In terms of what can be done to correct this, the very first thing that needs to be done really cannot be overstated: Massive educational efforts are required to help people understand the consequences of what is in fact a devastatingly problematic political economy. We must have a huge effort to educate, because people don’t have any idea. They know that they are sick, but they look at and think about it as an individual problem, not something that is caused by the organization of society. Only through education may they learn this.

But what we need is a systematic government‐directed campaign that is not oriented toward the needs of any particular business or indeed toward business in general but that instead places the needs of the people in the foreground.
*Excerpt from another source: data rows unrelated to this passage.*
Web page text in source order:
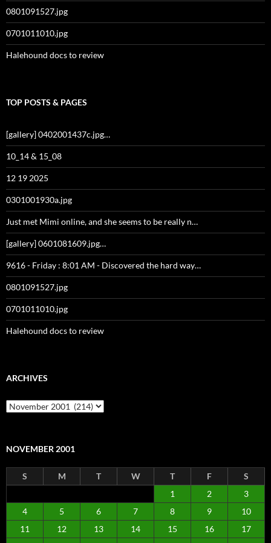
0801091527.jpg
0701011010.jpg
Halehound docs to review
TOP POSTS & PAGES
[gallery] 0402001437c.jpg…
10_14 & 15_08
12 19 2025
0301001930a.jpg
Just met Mimi online, and she seems to be really n…
[gallery] 0601081609.jpg…
9616 - Friday : 8:01 AM - Discovered the hard way…
0801091527.jpg
0701011010.jpg
Halehound docs to review
ARCHIVES
Archives
NOVEMBER 2001
S M T W T F
S
1
2
3
4
5 6 7 8 9
10
11
12 13 14 15 16
17
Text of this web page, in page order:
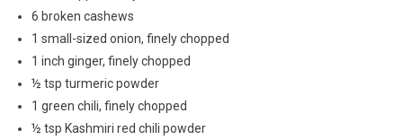
6 broken cashews
1 small-sized onion, finely chopped
1 inch ginger, finely chopped
½ tsp turmeric powder
1 green chili, finely chopped
½ tsp Kashmiri red chili powder
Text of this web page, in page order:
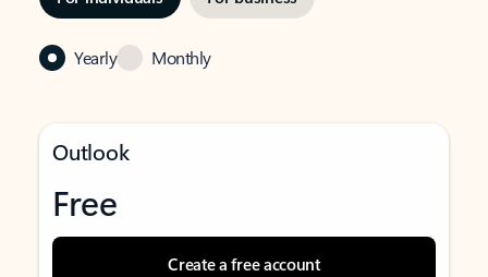
Yearly Monthly
Outlook
Free
Create a free account
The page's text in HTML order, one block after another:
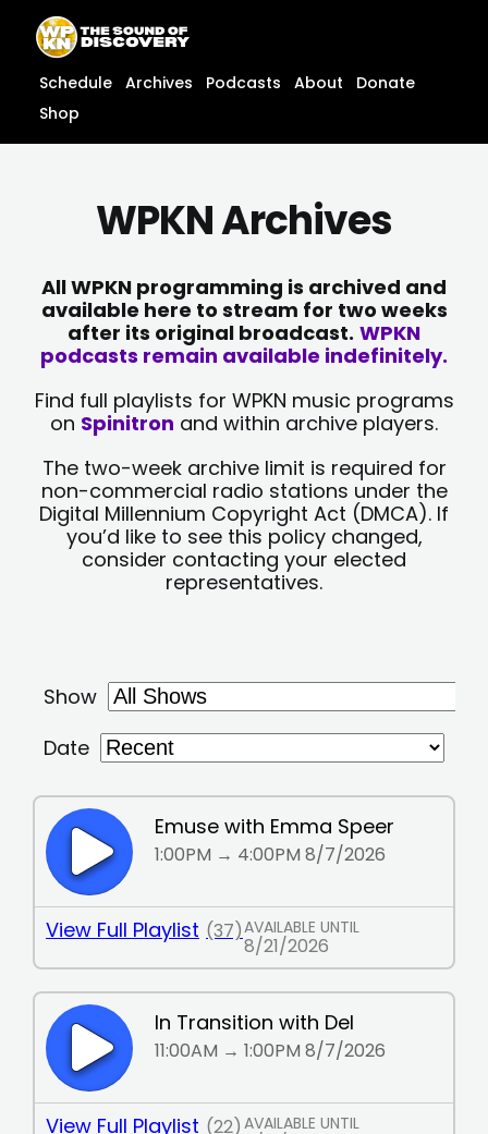
content
content
Schedule Archives Podcasts About
Donate
Shop
WPKN Archives
All WPKN programming is archived and
available here to stream for two weeks
after its original broadcast. WPKN
podcasts remain available indefinitely.
Find full playlists for WPKN music programs
on Spinitron and within archive players.
The two-week archive limit is required for
non-commercial radio stations under the
Digital Millennium Copyright Act (DMCA). If
you’d like to see this policy changed,
consider contacting your elected
representatives.
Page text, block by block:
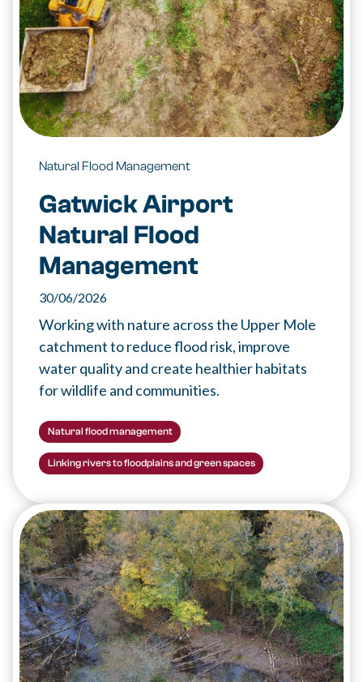
Natural Flood Management
Gatwick Airport
Natural Flood
Management
30/06/2026
Working with nature across the Upper Mole
catchment to reduce flood risk, improve
water quality and create healthier habitats
for wildlife and communities.
Natural flood management
Linking rivers to floodplains and green spaces
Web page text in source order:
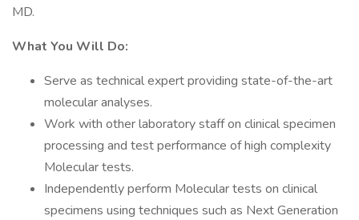
MD.
What You Will Do:
Serve as technical expert providing state-of-the-art
molecular analyses.
Work with other laboratory staff on clinical specimen
processing and test performance of high complexity
Molecular tests.
Independently perform Molecular tests on clinical
specimens using techniques such as Next Generation
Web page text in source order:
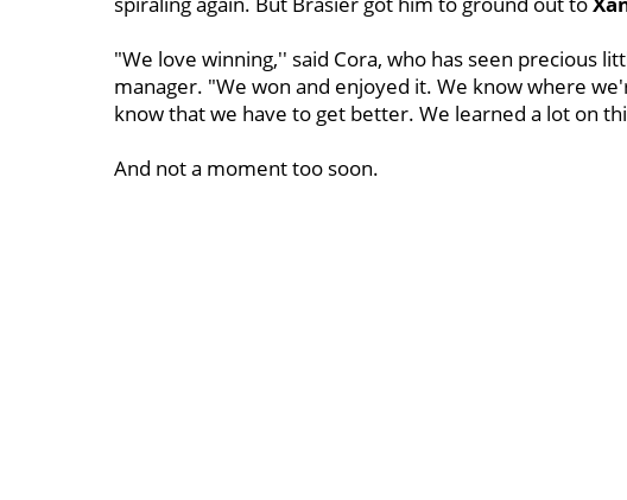
"We love winning,'' said Cora, who has seen precious
manager. "We won and enjoyed it. We know where
know that we have to get better. We learned a lot on
And not a moment too soon.
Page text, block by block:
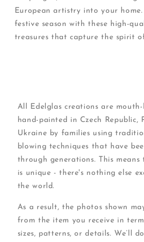
European artistry into your
festive season with these high-
treasures that capture the spirit
All Edelglas creations are
hand-painted in Czech Republic,
Ukraine by families using
blowing techniques that have
through generations. This
is unique - there's nothing else
the world.
As a result, the photos shown
from the item you receive in
sizes, patterns, or details. We’ll
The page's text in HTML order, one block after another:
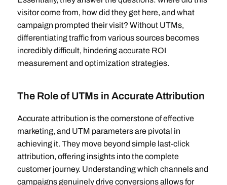
visitor come from, how did they get here, and what
campaign prompted their visit? Without UTMs,
differentiating traffic from various sources becomes
incredibly difficult, hindering accurate ROI
measurement and optimization strategies.
The Role of UTMs in Accurate Attribution
Accurate attribution is the cornerstone of effective
marketing, and UTM parameters are pivotal in
achieving it. They move beyond simple last-click
attribution, offering insights into the complete
customer journey. Understanding which channels and
campaigns genuinely drive conversions allows for
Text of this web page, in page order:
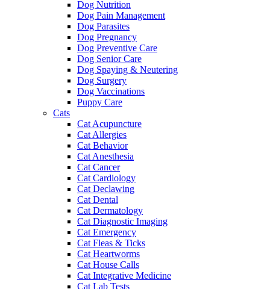
Dog Nutrition
Dog Pain Management
Dog Parasites
Dog Pregnancy
Dog Preventive Care
Dog Senior Care
Dog Spaying & Neutering
Dog Surgery
Dog Vaccinations
Puppy Care
Cats
Cat Acupuncture
Cat Allergies
Cat Behavior
Cat Anesthesia
Cat Cancer
Cat Cardiology
Cat Declawing
Cat Dental
Cat Dermatology
Cat Diagnostic Imaging
Cat Emergency
Cat Fleas & Ticks
Cat Heartworms
Cat House Calls
Cat Integrative Medicine
Cat Lab Tests
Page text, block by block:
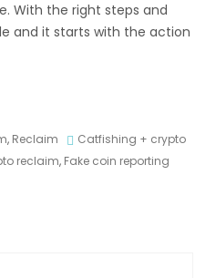
With the right steps and
and it starts with the action
, Reclaim
Catfishing + crypto
reclaim, Fake coin reporting
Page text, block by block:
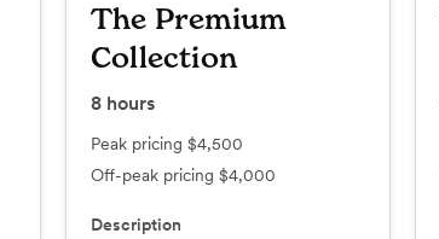
The Premium
Collection
8hours
Peak pricing $4,500
Off-peak pricing $4,000
Description
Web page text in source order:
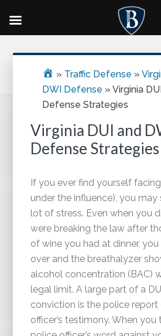
» Traffic Defense »
DWI Defense »Virginia
Defense Strategies
Virginia DUI and
Defense Strategies
If you ever find yourself
under the influence), you
lot of stress. Even when you
were breaking the law after
of wine you had at dinner,
over and the breathalyzer
alcohol concentration (BAC)
legal limit. A large part of a
conviction is the police report
officer’s testimony. When
Primary
Sidebar
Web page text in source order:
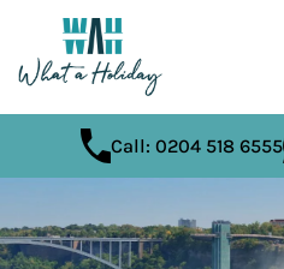
Call: 0204 518 6555
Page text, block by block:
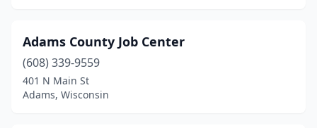
Pleasant Prairie
(1)
Plover(1)
Portage(4)
Adams County Job Center
(608) 339-9559
401 N Main St
Adams, Wisconsin
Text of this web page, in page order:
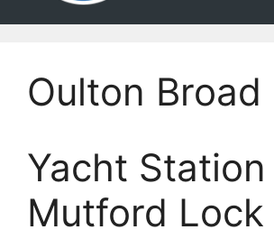
Oulton Broad
Yacht
Mutford Lock
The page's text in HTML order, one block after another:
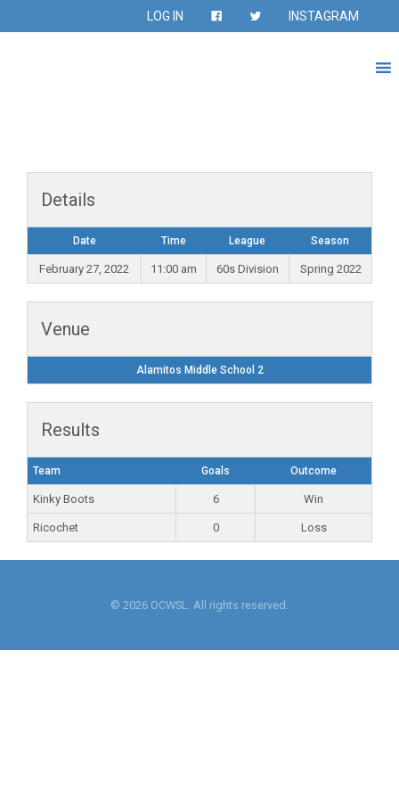
LOG IN INSTAGRAM
Details
Date Time League Season
February 27, 2022 11:00 am 60s Division Spring 2022
Venue
Alamitos Middle School 2
Results
Team Goals Outcome
Kinky Boots 6 Win
Ricochet 0 Loss
© 2026 OCWSL. All rights reserved.
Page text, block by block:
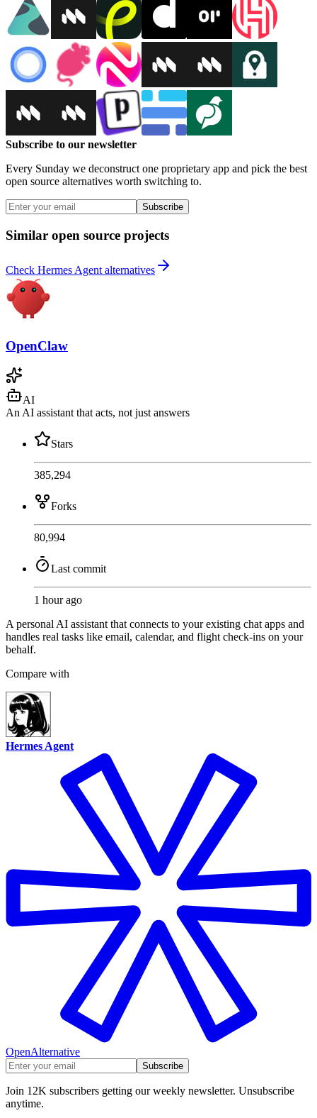
Subscribe to our newsletter
Every Sunday we deconstruct one proprietary app and pick the best
open source alternatives worth switching to.
Subscribe
Similar open source projects
Check Hermes Agent alternatives
OpenClaw
AI
An AI assistant that acts, not just answers
Stars
385,294
Forks
80,994
Last commit
1 hour ago
A personal AI assistant that connects to your existing chat apps and
handles real tasks like email, calendar, and flight check-ins on your
behalf.
Compare with
Hermes Agent
OpenAlternative
Subscribe
Join 12K subscribers getting our weekly newsletter. Unsubscribe
anytime.
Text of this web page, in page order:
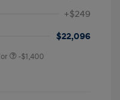
+$249
$22,096
-$1,400
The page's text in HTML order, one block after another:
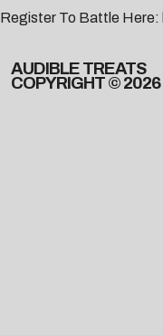
Register To Battle Here:
AUDIBLE TREATS
COPYRIGHT © 2026
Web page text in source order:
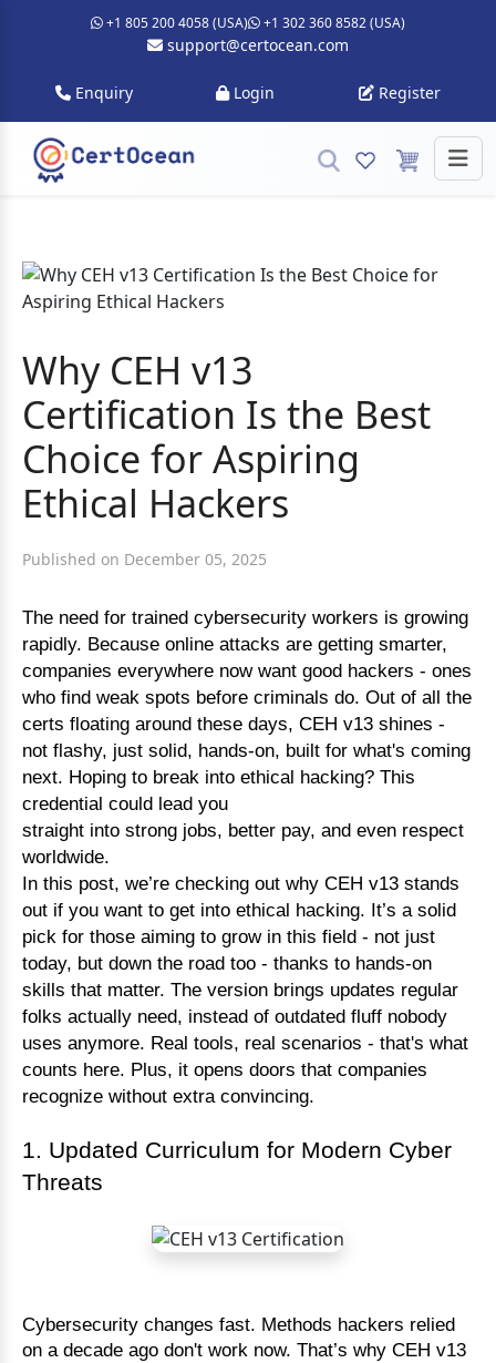
+1 805 200 4058 (USA) +1 302 360 8582 (USA)
support@certocean.com
Enquiry Login Register
Why CEH v13
Certification Is the Best
Choice for Aspiring
Ethical Hackers
Published on December 05, 2025
The need for trained cybersecurity workers is growing
rapidly. Because online attacks are getting smarter,
companies everywhere now want good hackers - ones
who find weak spots before criminals do. Out of all the
certs floating around these days, CEH v13 shines -
not flashy, just solid, hands-on, built for what's coming
next. Hoping to break into ethical hacking? This
credential could lead you
straight into strong jobs, better pay, and even respect
worldwide.
In this post, we’re checking out why CEH v13 stands
out if you want to get into ethical hacking. It’s a solid
pick for those aiming to grow in this field - not just
today, but down the road too - thanks to hands-on
skills that matter. The version brings updates regular
folks actually need, instead of outdated fluff nobody
uses anymore. Real tools, real scenarios - that's what
counts here. Plus, it opens doors that companies
recognize without extra convincing.
1. Updated Curriculum for Modern Cyber
Threats
Cybersecurity changes fast. Methods hackers relied
on a decade ago don't work now. That’s why CEH v13
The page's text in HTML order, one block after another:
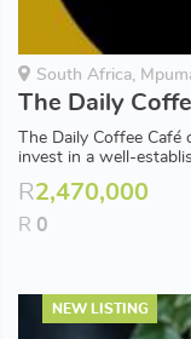
South Africa,
The Daily Coffee
invest in a well-
R2,470,000
R 0
NEW LISTING
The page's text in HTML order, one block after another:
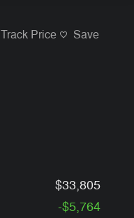
Track Price Save
$33,805
-$5,764
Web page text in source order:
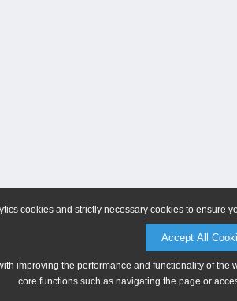
cookies and strictly necessary cookies to ensure
Accept All
improving the performance and functionality of
core functions such as navigating the page or
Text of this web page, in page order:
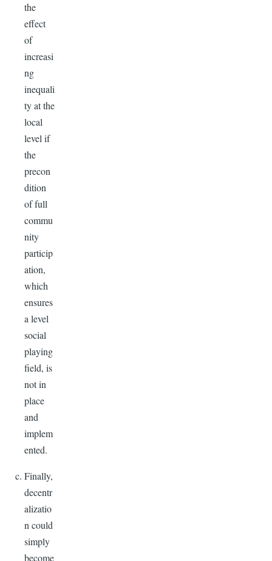
the
effect
of
increasi
ng
inequali
ty at the
local
level if
the
precon
dition
of full
commu
nity
particip
ation,
which
ensures
a level
social
playing
field, is
not in
place
and
implem
ented.
Finally,
decentr
alizatio
n could
simply
become
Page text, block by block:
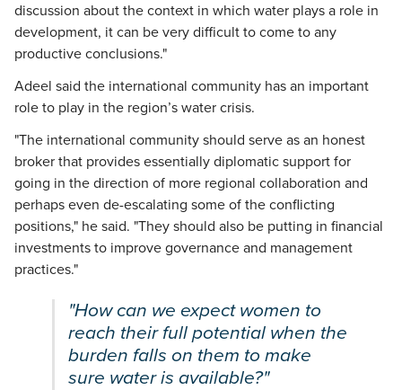
discussion about the context in which water plays a role in
development, it can be very difficult to come to any
productive conclusions."
Adeel said the international community has an important
role to play in the region’s water crisis.
"The international community should serve as an honest
broker that provides essentially diplomatic support for
going in the direction of more regional collaboration and
perhaps even de-escalating some of the conflicting
positions," he said. "They should also be putting in financial
investments to improve governance and management
practices."
"How can we expect women to
reach their full potential when the
burden falls on them to make
sure water is available?"
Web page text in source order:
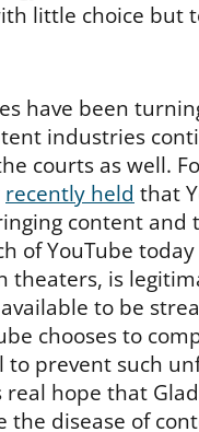
little choice but
have been
industries
courts as well.
recently held that
content and
of YouTube
theaters, is
to be
chooses to
to prevent such
hope that
the disease of
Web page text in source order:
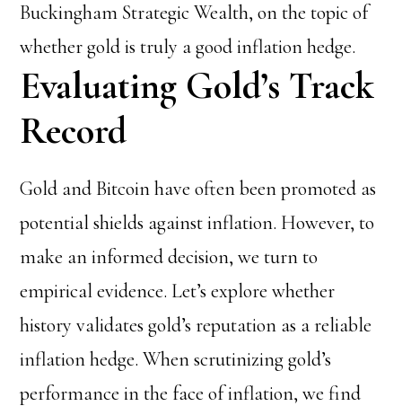
Buckingham Strategic Wealth, on the topic of
whether gold is truly a good inflation hedge.
Evaluating Gold’s Track
Record
Gold and Bitcoin have often been promoted as
potential shields against inflation. However, to
make an informed decision, we turn to
empirical evidence. Let’s explore whether
history validates gold’s reputation as a reliable
inflation hedge. When scrutinizing gold’s
performance in the face of inflation, we find
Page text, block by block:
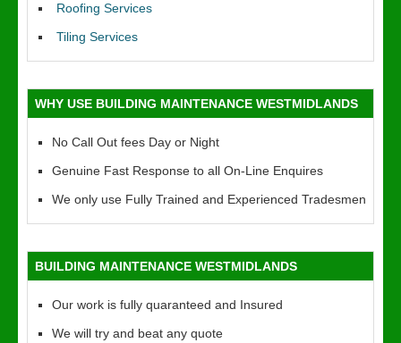
Roofing Services
Tiling Services
WHY USE BUILDING MAINTENANCE WESTMIDLANDS
No Call Out fees Day or Night
Genuine Fast Response to all On-Line Enquires
We only use Fully Trained and Experienced Tradesmen
BUILDING MAINTENANCE WESTMIDLANDS
Our work is fully quaranteed and Insured
We will try and beat any quote
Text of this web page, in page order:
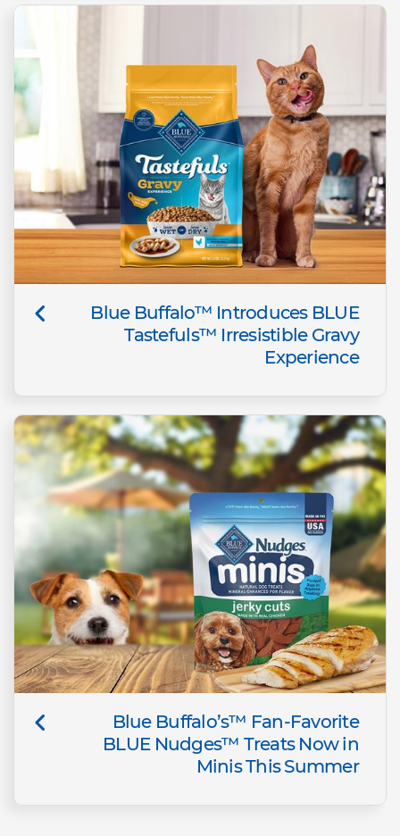
Blue Buffalo™ Introduces BLUE
Tastefuls™ Irresistible Gravy
Experience
Blue Buffalo’s™ Fan-Favorite
BLUE Nudges™ Treats Now in
Minis This Summer
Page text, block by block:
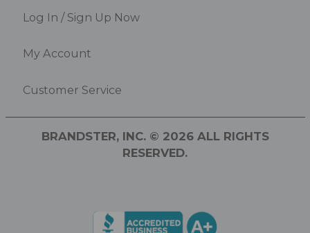
Log In / Sign Up Now
My Account
Customer Service
BRANDSTER, INC. © 2026 ALL RIGHTS
RESERVED.
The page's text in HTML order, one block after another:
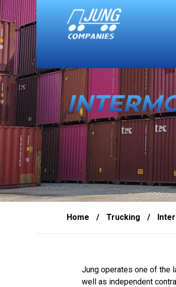
Home / Trucking /
Jung operates one of the
well as independent
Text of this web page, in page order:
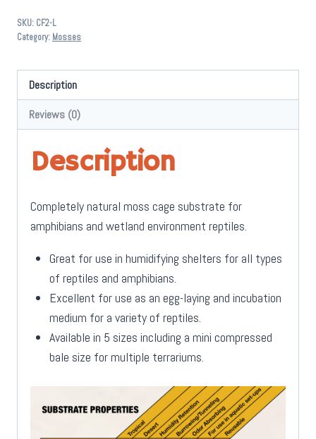
Natural
Moss
2.3L
Large
quantity
SKU: CF2-L
Category: Mosses
Description
Reviews (0)
Description
Completely natural moss cage substrate for
amphibians and wetland environment reptiles.
Great for use in humidifying shelters for all types
of reptiles and amphibians.
Excellent for use as an egg-laying and incubation
medium for a variety of reptiles.
Available in 5 sizes including a mini compressed
bale size for multiple terrariums.
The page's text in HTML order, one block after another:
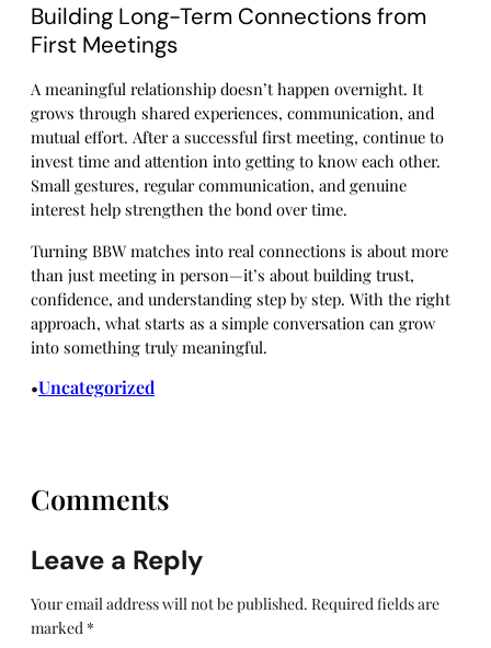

I mean the great irony, the cruel irony, of digital capitalism is that this technology could be used for the most positive purposes. It could be used in the most beneficial ways to clean up the environment and to create a society in which justice rather than private profit would dominate decision‐ making—that is, to replace the whole system of institutions that produces the terrible outcomes that we now have. So I am not against the technology, but I am not for it either. The technology in itself is not the issue: The technology has to be seen in terms of the social relations in which it is encased. So we must try to produce a different set of uses and pressures and constraints for the technology, so that all over the world technology is dedicated to un‐self‐interested and genuinely human purposes.

Wang Jianfeng: In your speech, you mentioned that the American idea of “free flow of information” was in fact refuted by the Economist decades ago. However, the idea is still advocated by some countries. What do you think of it?

Dan Schiller:

Free flow as a concept has great rhetorical appeal: It sounds like an uncomplicated ideal, something that is simply good for everybody. Actually, though, the concept is far from transparent. Under present circumstances, free flow of information is not a normative ideal but a political platform. The policy of free flow of information serves the interests of powerful US social and political actors, as indeed it has since before the Second World War, as Herbert Schiller showed in an article published 40 years ago. Free flow is a policy that the US companies and state agencies have used to advance their overseas expansion. By equating the free movement of capital with freedom of information they arm themselves with a rationale for what they are determined to do anyway. In the actually‐existing world of US transnational capitalism, free flow betokens not a genuine commitment to human rights but a self‐interested slogan used to justify the current organization of profit‐making. To attain freedom of information for everybody— for all societies and, indeed, for all individuals—we will need to reconstruct the actually‐ existing political economy.

Of course, there is still an authentic need for freedom of information. Universal freedom to formulate ideas in public and to exchange them with one another is a vital precondition for human well‐being. How do we get from here to there? I don’t have a stock answer to that. It is one of the foremost challenges that we face. Corporations and states must not be permitted to set terms for us because, in my view, until and unless ordinary people set the standard, we will remain in trouble. But how we get to that, I can’t foretell.